The type of math that I’m most interested in is math that doesn’t really exist. The project that I launched just a few days ago is about an area of math called universal algebra, which is about whether certain mathematical statements or equations imply that other statements are true. The way people have studied this in the past is that they pick one or two equations and they study them to death, like how a craftsperson used to make one toy at a time, then work on the next one. Now we have factories; we can produce thousands of toys at a time. In my project, there’s a collection of about 4,000 equations, and the task is to find connections between them. Each is relatively easy, but there’s a million implications. There’s like 10 points of light, 10 equations among these thousands that have been studied reasonably well, and then there’s this whole terra incognita.

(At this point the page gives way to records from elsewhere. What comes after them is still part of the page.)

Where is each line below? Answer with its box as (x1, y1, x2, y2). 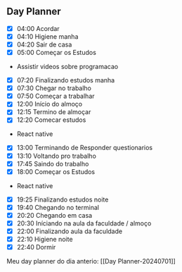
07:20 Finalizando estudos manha (16, 76, 115, 85)
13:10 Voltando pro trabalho (16, 152, 96, 160)
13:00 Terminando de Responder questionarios (16, 144, 153, 152)
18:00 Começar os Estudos (16, 167, 96, 175)
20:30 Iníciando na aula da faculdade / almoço (16, 218, 152, 228)
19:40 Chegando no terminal (16, 203, 100, 211)
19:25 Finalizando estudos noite (16, 195, 109, 204)
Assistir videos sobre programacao (16, 63, 119, 71)
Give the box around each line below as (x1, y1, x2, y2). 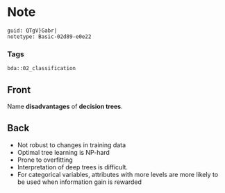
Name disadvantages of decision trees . (7, 102, 123, 111)
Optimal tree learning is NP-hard (17, 148, 110, 156)
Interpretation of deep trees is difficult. (17, 162, 128, 171)
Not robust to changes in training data (17, 140, 126, 149)
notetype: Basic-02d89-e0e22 (7, 33, 92, 40)
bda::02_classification (7, 65, 76, 72)
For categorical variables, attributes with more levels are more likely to (17, 170, 219, 178)
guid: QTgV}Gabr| (7, 27, 58, 34)

[Read: Science is becoming less human]
There are other fields where this transition has happened, like in genetics. It used to be that if you wanted to sequence a genome of an organism, this was an entire Ph.D. thesis. Now we have these gene-sequencing machines, and so geneticists are sequencing entire populations. You can do different types of genetics that way. Instead of narrow, deep mathematics, where an expert human works very hard on a narrow scope of problems, you could have broad, crowdsourced problems with lots of AI assistance that are maybe shallower, but at a much larger scale. And it could be a very complementary way of gaining mathematical insight.
Wong: It reminds me of how an AI program made by Google Deepmind, called AlphaFold, figured out how to predict the three-dimensional structure of proteins, which was for a long time something that had to be done one protein at a time.
Tao: Right, but that doesn’t mean protein science is obsolete. You have to change the problems you study. A hundred and fifty years ago, mathematicians’ primary usefulness was in solving partial differential equations. There are computer packages that do this automatically now. Six hundred years ago, mathematicians were building tables of sines and cosines, which were needed for navigation, but these can now be generated by computers in seconds.
I’m not super interested in duplicating the things that humans are already good at. It seems inefficient. I think at the frontier, we will always need humans and AI. They have complementary strengths. AI is very good at converting billions of pieces of data into one good answer. Humans are good at taking 10 observations and making really inspired guesses.